Cal Poly Universities’ “Aquatic Aspirations” float debuted its colorful underwater scene at the 2020 Rose Parade on Jan. 1 and captured the Director Trophy for the most outstanding artistic design and use of floral and non-floral materials.
The Director Trophy is the 60th award for the student team from Cal Poly Pomona and Cal Poly San Luis Obispo, who come together annually to build and design the Rose Parade float. The 2020 float is 72nd consecutive entry from the two campuses of the California State University.

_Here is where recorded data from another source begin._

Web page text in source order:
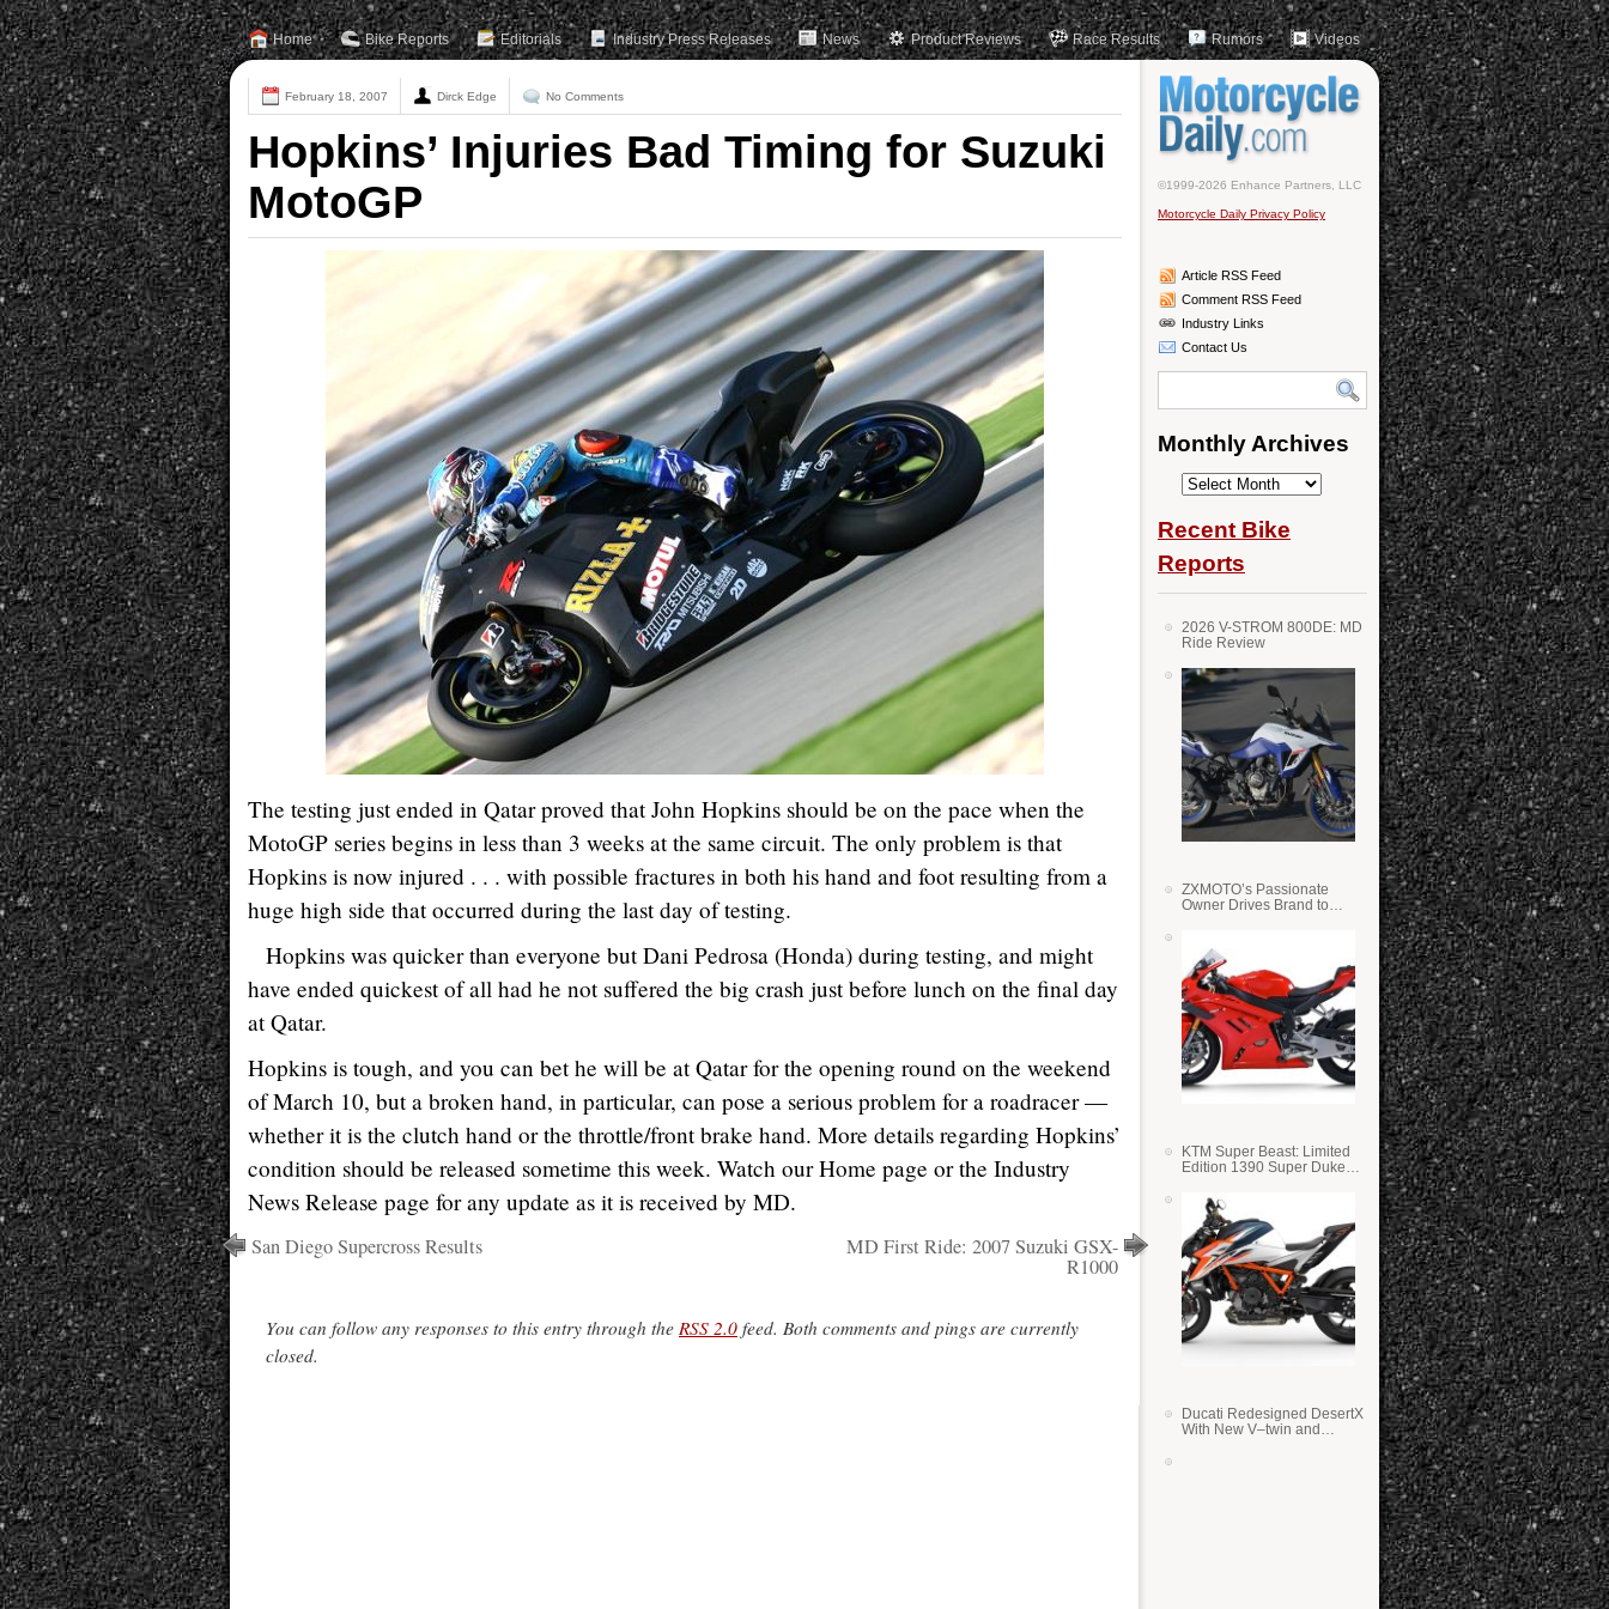
Home Bike Reports Editorials Industry Press Releases News Product Reviews Race Results Rumors Videos
February 18, 2007 Dirck Edge No Comments
Hopkins’ Injuries Bad Timing for Suzuki
MotoGP
The testing just ended in Qatar proved that John Hopkins should be on the pace when the
MotoGP series begins in less than 3 weeks at the same circuit. The only problem is that
Hopkins is now injured . . . with possible fractures in both his hand and foot resulting from a
huge high side that occurred during the last day of testing.
Hopkins was quicker than everyone but Dani Pedrosa (Honda) during testing, and might
have ended quickest of all had he not suffered the big crash just before lunch on the final day
at Qatar.
Hopkins is tough, and you can bet he will be at Qatar for the opening round on the weekend
of March 10, but a broken hand, in particular, can pose a serious problem for a roadracer —
whether it is the clutch hand or the throttle/front brake hand. More details regarding Hopkins’
condition should be released sometime this week. Watch our Home page or the Industry
News Release page for any update as it is received by MD.
San Diego Supercross Results MD First Ride: 2007 Suzuki GSX-
R1000
You can follow any responses to this entry through the RSS 2.0 feed. Both comments and pings are currently
closed.
©1999-2026 Enhance Partners, LLC
Motorcycle Daily Privacy Policy
Article RSS Feed
Comment RSS Feed
Industry Links
Contact Us
Monthly Archives
Monthly
Recent Bike
Reports
2026 V-STROM 800DE: MD
Ride Review
ZXMOTO’s Passionate
Owner Drives Brand to
KTM Super Beast: Limited
Edition 1390 Super Duke
Ducati Redesigned DesertX
With New V–twin and

- The float’s jellyfish are covered in blue statice, red bougainvillea, and layered, sliced citrus for a scalloped iridescent look. Longer tentacles are covered in dried strawflower with additional fine tentacles made of orchid arrangements.

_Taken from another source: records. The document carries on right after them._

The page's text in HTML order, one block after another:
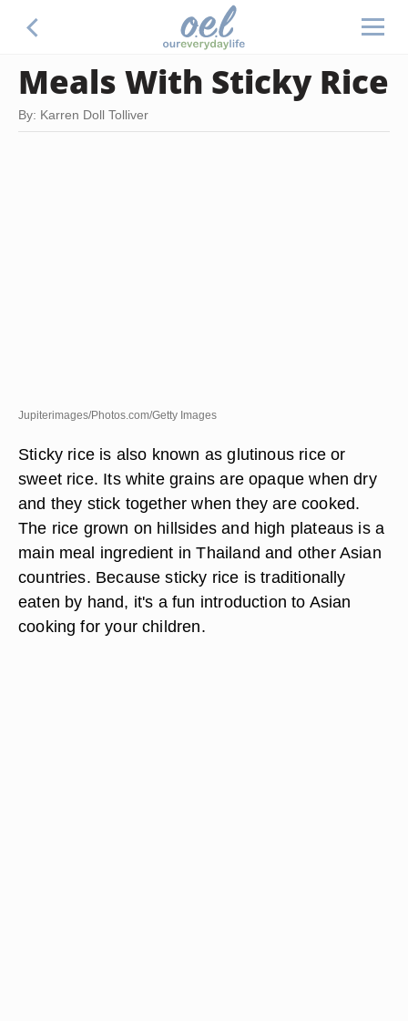
Meals With Sticky Rice
By: Karren Doll Tolliver
Jupiterimages/Photos.com/Getty Images
Sticky rice is also known as glutinous rice or
sweet rice. Its white grains are opaque when dry
and they stick together when they are cooked.
The rice grown on hillsides and high plateaus is a
main meal ingredient in Thailand and other Asian
countries. Because sticky rice is traditionally
eaten by hand, it's a fun introduction to Asian
cooking for your children.
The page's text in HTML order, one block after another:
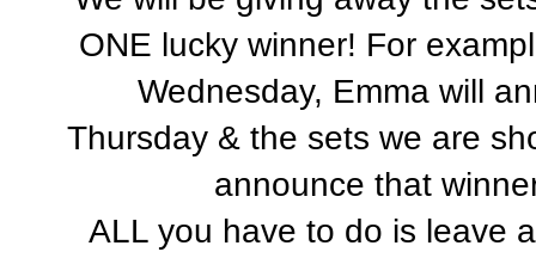
ONE lucky winner! For
Wednesday, Emma will
Thursday & the sets we are
announce that
ALL you have to do is leave
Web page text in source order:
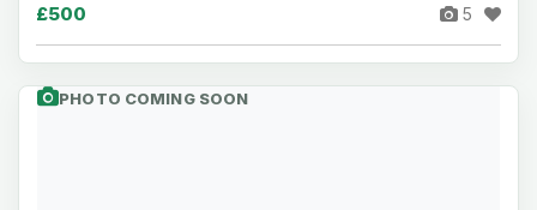
£500 5
PHOTO COMING SOON
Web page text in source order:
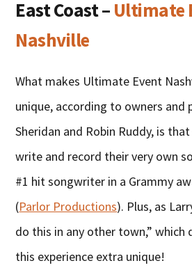
East Coast – Ultimate
Nashville
What makes Ultimate Event
unique, according to owners and
Sheridan and Robin Ruddy, is
write and record their very own
#1 hit songwriter in a Grammy
(Parlor Productions). Plus, as
do this in any other town,” which
this experience extra unique!
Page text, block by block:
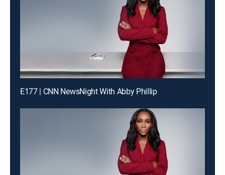
E177 | CNN NewsNight With Abby Phillip
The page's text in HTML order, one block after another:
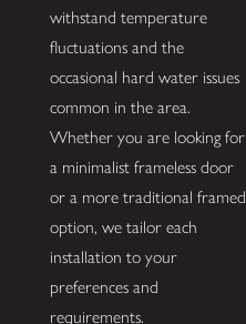
withstand temperature
fluctuations and the
occasional hard water issues
common in the area.
Whether you are looking for
a minimalist frameless door
or a more traditional framed
option, we tailor each
installation to your
preferences and
requirements.
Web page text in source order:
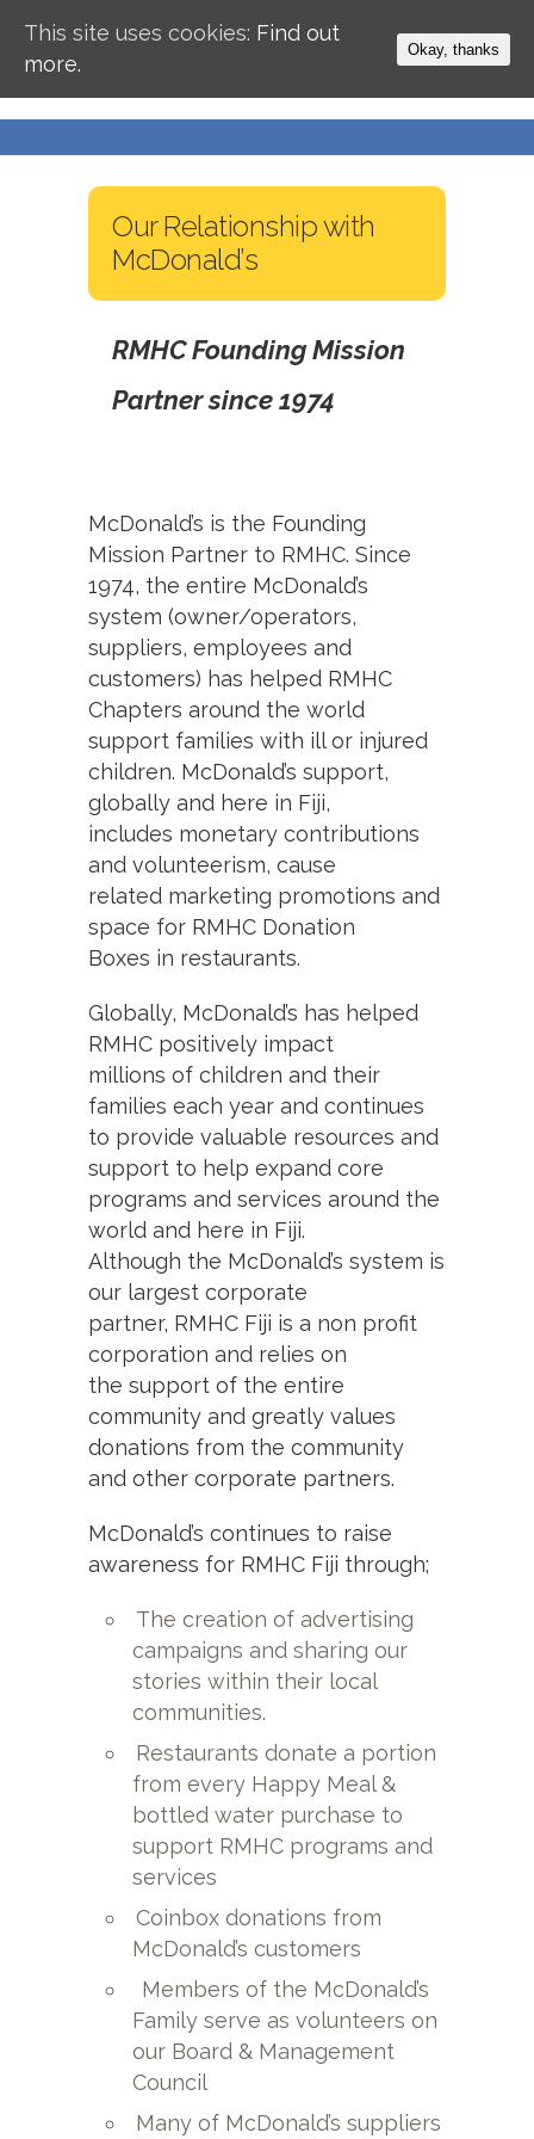
Our Relationship with
McDonald’s
RMHC Founding Mission
Partner since 1974
McDonald’s is the Founding
Mission Partner to RMHC. Since
1974, the entire McDonald’s
system (owner/operators,
suppliers, employees and
customers) has helped RMHC
Chapters around the world
support families with ill or injured
children. McDonald’s support,
globally and here in Fiji,
includes monetary contributions
and volunteerism, cause
related marketing promotions and
space for RMHC Donation
Boxes in restaurants.
Globally, McDonald’s has helped
RMHC positively impact
millions of children and their
families each year and continues
to provide valuable resources and
support to help expand core
programs and services around the
world and here in Fiji.
Although the McDonald’s system is
our largest corporate
partner, RMHC Fiji is a non profit
corporation and relies on
the support of the entire
community and greatly values
donations from the community
and other corporate partners.
McDonald’s continues to raise
awareness for RMHC Fiji through;
The creation of advertising
campaigns and sharing our
stories within their local
communities.
Restaurants donate a portion
from every Happy Meal &
bottled water purchase to
support RMHC programs and
services
Coinbox donations from
McDonald’s customers
Members of the McDonald’s
Family serve as volunteers on
our Board & Management
Council
Many of McDonald’s suppliers
This site uses cookies: Find out
more.
Okay, thanks

- The three sea turtles – Rafael (a ninja turtle), Koopa (a character from Mario Kart) and Crush (from “Finding Nemo”) – are covered in green roses, green button mums, dried French lentils and split peas, with lima beans, walnut shells and almond shells for accents. The eyes were created with seaweed with highlights of lunaria. The belly of the middle turtle is covered in yellow millet.
- An exploring submarine is covered in red lentils, white cushion mums, silver leaf, blue statice, seaweed, yellow strawflower and lunaria.
- The sunken ship, Sea Star, is covered in ground coffee with mushroom barnacles, which was a last-minute addition during Deco Week. The gold is crushed popcorn kernels.
- For the rough, sandy texture of the sea floor, students used white corn kernels, popcorn kernels, walnut shells, almond shells, white corn meal, and golden and brown flax seed.
The team made a last-minute adjustment to the jellyfish decorations, which were to be covered entirely with flowers. When students ran out of flowers, they used sliced grapefruit and oranges to extend jellyfish dome down toward the tentacles.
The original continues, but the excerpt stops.